Our studies have found that following electro-elution there is no detectable PrPsc present in the electrolyte buffer (see Figure 3), which suggests the PrPsc molecule is undergoing some form of degradation. Further investigation is required to determine whether the electro-elution process does indeed destroy the infectious agent that causes the TSE disease.

[[HHE07_fig3_T26]]

Conclusion
Taking into account the stubborn nature of TSE material this relatively simple approach to the problem seems to have had quite unexpected results. These pilot studies suggest that electro-elution may be a simple, effective and economical procedure of removing TSE infectious deposits from the surfaces of stainless-steel surgical instruments. 
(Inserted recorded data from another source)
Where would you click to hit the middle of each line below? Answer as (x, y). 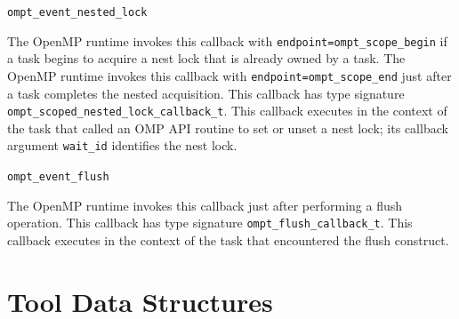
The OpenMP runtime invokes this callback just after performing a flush (205, 205)
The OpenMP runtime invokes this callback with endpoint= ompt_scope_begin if (227, 40)
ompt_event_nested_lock (77, 12)
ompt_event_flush (58, 177)
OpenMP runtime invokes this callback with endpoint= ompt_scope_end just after (229, 75)
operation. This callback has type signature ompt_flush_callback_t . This (210, 223)
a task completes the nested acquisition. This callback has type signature (206, 93)
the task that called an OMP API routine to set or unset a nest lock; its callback (228, 128)
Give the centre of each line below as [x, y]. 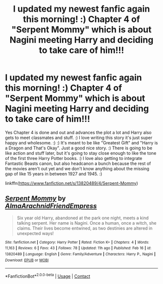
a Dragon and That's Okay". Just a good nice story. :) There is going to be [79, 148]
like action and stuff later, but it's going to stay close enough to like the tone [81, 153]
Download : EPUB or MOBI [27, 260]
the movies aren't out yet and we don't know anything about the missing [77, 168]
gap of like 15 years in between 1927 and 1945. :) [54, 174]
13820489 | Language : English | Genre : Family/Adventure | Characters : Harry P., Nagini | [81, 254]
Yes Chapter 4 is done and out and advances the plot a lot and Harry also [78, 132]
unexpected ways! [35, 233]
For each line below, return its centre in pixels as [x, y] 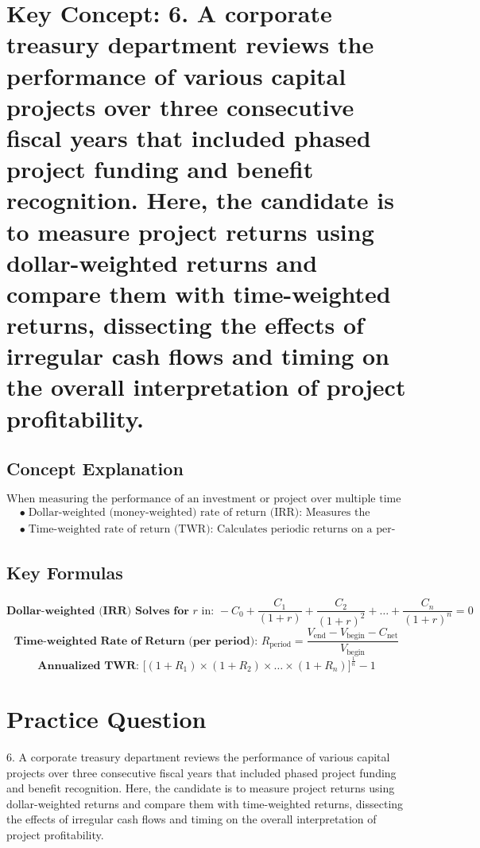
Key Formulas [65, 573]
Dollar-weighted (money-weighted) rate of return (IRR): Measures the [199, 513]
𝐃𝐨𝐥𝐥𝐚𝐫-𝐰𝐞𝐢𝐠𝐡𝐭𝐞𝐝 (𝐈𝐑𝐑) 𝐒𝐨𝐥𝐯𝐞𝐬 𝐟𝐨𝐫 [98, 611]
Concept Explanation [95, 469]
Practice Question [106, 719]
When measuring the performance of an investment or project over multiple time [204, 500]
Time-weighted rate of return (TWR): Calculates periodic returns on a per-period [212, 530]
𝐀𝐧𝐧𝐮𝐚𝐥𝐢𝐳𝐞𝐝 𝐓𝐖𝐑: [88, 666]
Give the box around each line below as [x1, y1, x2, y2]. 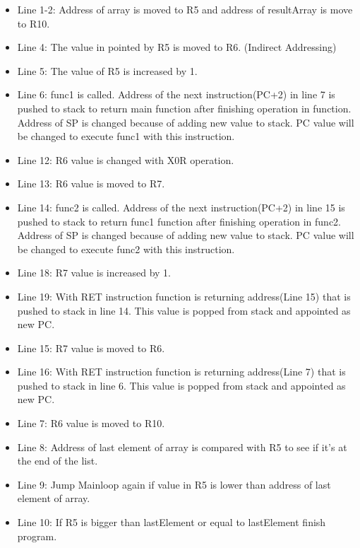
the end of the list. [17, 453, 98, 468]
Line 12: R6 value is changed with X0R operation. [17, 152, 234, 167]
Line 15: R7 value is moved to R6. [17, 340, 165, 355]
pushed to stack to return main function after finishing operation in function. [17, 100, 352, 115]
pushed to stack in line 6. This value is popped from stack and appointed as [17, 378, 346, 392]
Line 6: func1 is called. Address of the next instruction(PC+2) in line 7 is [17, 87, 335, 102]
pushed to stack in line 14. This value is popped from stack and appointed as [17, 303, 351, 317]
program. [17, 528, 57, 543]
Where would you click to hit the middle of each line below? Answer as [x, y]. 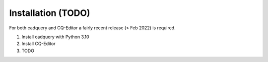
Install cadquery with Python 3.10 [55, 37]
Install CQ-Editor [38, 44]
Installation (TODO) [50, 13]
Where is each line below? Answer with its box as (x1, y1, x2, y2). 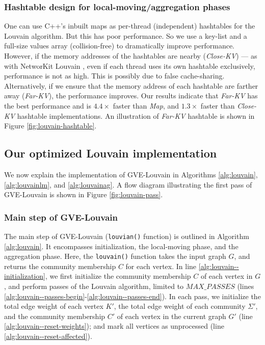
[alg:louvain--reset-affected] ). (4, 331, 92, 341)
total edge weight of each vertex (4, 301, 103, 311)
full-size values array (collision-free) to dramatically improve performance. (4, 40, 235, 51)
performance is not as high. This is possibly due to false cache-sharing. (4, 70, 225, 81)
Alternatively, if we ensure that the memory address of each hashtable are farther (4, 80, 258, 91)
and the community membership (4, 310, 105, 321)
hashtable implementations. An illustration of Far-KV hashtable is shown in (17, 110, 255, 121)
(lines (237, 281, 254, 291)
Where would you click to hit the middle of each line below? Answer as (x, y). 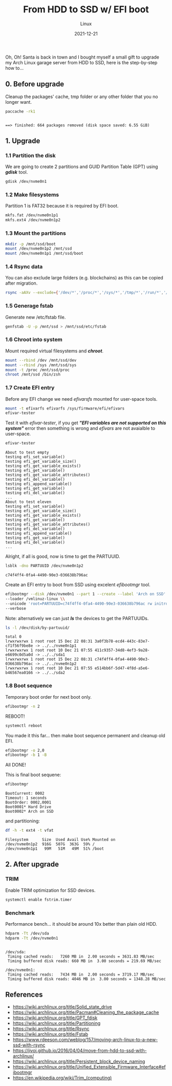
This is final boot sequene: (33, 775)
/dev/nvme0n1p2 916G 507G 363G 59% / (50, 844)
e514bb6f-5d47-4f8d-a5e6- (122, 668)
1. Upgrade (23, 141)
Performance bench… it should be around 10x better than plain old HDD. (81, 924)
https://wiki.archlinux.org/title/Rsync (51, 1029)
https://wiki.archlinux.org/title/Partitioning (57, 1023)
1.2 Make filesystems (32, 195)
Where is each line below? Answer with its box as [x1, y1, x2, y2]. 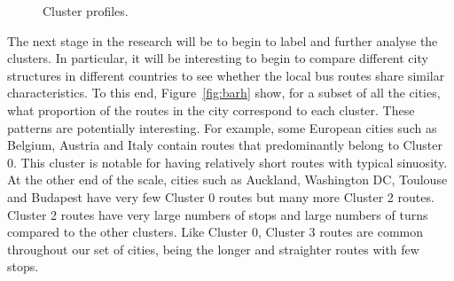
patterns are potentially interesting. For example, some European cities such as [7, 118, 437, 137]
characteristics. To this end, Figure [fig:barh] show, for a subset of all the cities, [7, 83, 441, 102]
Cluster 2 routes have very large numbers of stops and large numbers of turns [7, 205, 428, 223]
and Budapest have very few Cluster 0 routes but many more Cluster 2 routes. [7, 187, 434, 206]
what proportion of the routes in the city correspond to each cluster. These [7, 100, 415, 119]
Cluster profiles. [43, 2, 129, 20]
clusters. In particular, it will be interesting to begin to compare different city [7, 49, 428, 67]
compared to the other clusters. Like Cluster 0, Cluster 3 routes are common [7, 222, 424, 241]
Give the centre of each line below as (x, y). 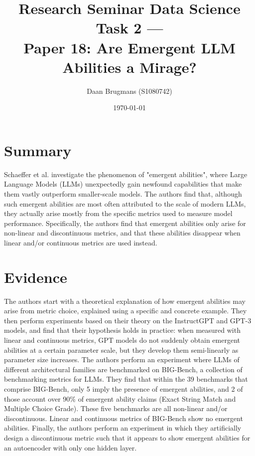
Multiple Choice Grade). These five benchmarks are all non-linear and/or (116, 408)
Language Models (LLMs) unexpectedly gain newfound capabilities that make (123, 184)
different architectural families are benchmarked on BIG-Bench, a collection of (123, 369)
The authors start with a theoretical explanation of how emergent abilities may (125, 301)
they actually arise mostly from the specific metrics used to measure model (118, 213)
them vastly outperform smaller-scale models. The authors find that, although (123, 194)
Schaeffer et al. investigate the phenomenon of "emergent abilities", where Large (126, 174)
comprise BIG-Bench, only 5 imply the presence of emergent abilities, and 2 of (124, 389)
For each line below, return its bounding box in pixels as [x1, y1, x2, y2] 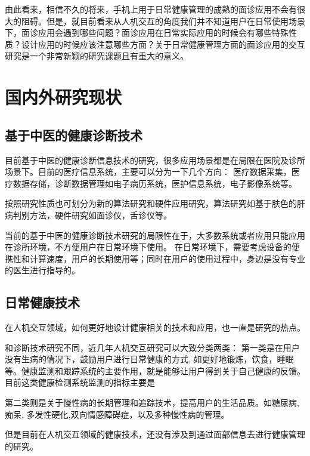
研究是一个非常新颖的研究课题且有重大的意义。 [5, 50, 188, 62]
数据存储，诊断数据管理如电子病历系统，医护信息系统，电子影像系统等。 [13, 177, 297, 189]
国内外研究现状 [5, 85, 122, 109]
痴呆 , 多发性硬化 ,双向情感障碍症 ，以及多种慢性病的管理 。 [5, 408, 230, 420]
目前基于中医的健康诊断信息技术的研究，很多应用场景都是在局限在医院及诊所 [5, 153, 305, 166]
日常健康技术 [5, 293, 80, 312]
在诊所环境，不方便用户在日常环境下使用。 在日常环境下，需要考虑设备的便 [5, 241, 300, 253]
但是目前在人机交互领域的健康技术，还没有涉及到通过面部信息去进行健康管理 [5, 428, 305, 440]
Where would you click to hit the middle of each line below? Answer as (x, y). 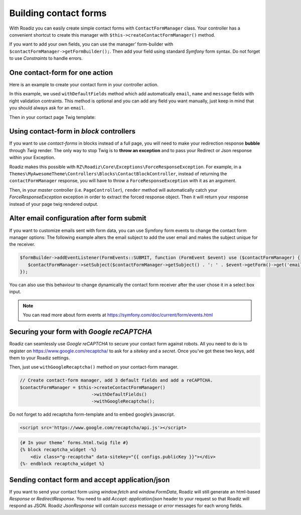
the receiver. (22, 244)
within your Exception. (32, 158)
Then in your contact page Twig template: (52, 117)
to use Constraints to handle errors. (46, 58)
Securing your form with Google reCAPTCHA (81, 332)
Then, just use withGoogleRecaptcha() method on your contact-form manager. (94, 367)
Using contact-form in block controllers (72, 131)
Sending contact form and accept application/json (90, 480)
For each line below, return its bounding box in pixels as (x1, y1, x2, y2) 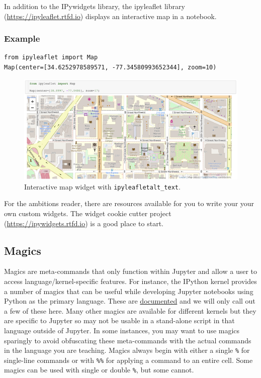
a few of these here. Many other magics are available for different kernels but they (4, 305, 256, 316)
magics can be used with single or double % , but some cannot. (4, 364, 194, 375)
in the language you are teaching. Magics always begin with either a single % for (4, 345, 250, 355)
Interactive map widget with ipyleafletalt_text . (24, 181, 181, 192)
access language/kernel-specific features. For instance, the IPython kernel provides (4, 276, 257, 286)
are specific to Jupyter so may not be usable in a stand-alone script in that (4, 315, 235, 326)
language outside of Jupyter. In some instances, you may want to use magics (4, 325, 240, 335)
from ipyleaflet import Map (4, 54, 98, 61)
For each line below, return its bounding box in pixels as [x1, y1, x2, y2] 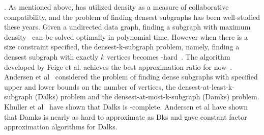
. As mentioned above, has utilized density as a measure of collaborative [4, 2, 229, 12]
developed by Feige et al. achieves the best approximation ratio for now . [4, 61, 232, 72]
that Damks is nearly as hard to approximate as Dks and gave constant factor [4, 111, 247, 122]
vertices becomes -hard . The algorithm [107, 51, 230, 62]
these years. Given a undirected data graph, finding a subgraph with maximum [4, 21, 251, 32]
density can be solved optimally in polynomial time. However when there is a [4, 31, 248, 42]
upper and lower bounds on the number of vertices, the [4, 81, 176, 92]
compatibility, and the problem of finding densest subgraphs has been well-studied [4, 11, 260, 22]
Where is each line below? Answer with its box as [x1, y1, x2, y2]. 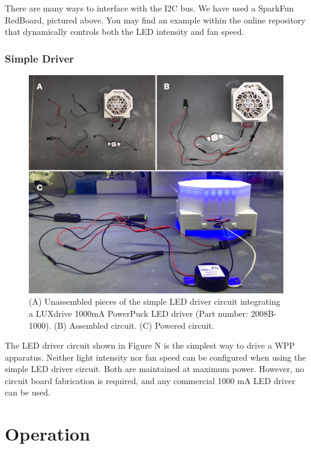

The simplicity of the electro-elution process means that it could be used in conjunction with current sterilisation techniques to recycle high-risk surgical instruments. Work is already underway to determine whether the process can be incorporated into existing washer-disinfectors employed by hospital sterilisation departments.

Acknowledgements
We would like to thank Karen Fernie (Neuropathogenesis Unit, Roslin Institute) and Frank Prior (Synergy Health Group) for their assistance in the invention and development of the electro-elution process.  We gratefully acknowledge that part of this research was funded by the Department of Health, UK.

References

  1. Taylor DM. Inactivation of transmissible degenerative encephalopathy agents: a review. Vet J 2000;159(1):10-7.
  2. Flechsig E, Hegyi I, Enari M, Schwarz P, Collinge J, Weissman C. Transmission of scrapie by steel surface bound prions. Mol Med 2001;7(10):679-84.
  3. ACDP/SEAC. Transmissible spongiform encephalopathy agents: safe working and the prevention of infection. London, UK: The Stationery Office; 1998.
  4. Ironside JW. Neuropathology of variant Creutzfeldt–Jakob disease. C R Biol 2002;325(1):27-31.
  5. Ironside JW, McCardle L, Horsburgh A, Lim Z, Head MW. Pathological diagnosis of variant Creutzfeldt–Jakob disease. APMIS 2002; 110:(1):79-87. Review.
  6. Ironside JW. Variant Creutzfeldt–Jakob disease: risk of transmission by blood transfusion and blood therapies. Haemophilia 2006 Mar;12 Suppl 1:8-15; discussion 26-8.
  7. Hilton DA. Pathogenesis and prevalence of variant Creutzfeldt–Jakob disease. J Pathol 2006; 208(2):134-41. Review.
  8. Prior FGR. Apparatus and method for electrolytic cleaning. British Patent Application 2005. 0423817.6 and 0423339.1.
  9. Plinston C, Fernie K, Prior F, Smith R. Electro-elution, a novel method to remove transmissible spongiform encephalopathy-associated PrPsc from stainless steel surgical instruments. J Hosp Infect 2007;66(1):52-8.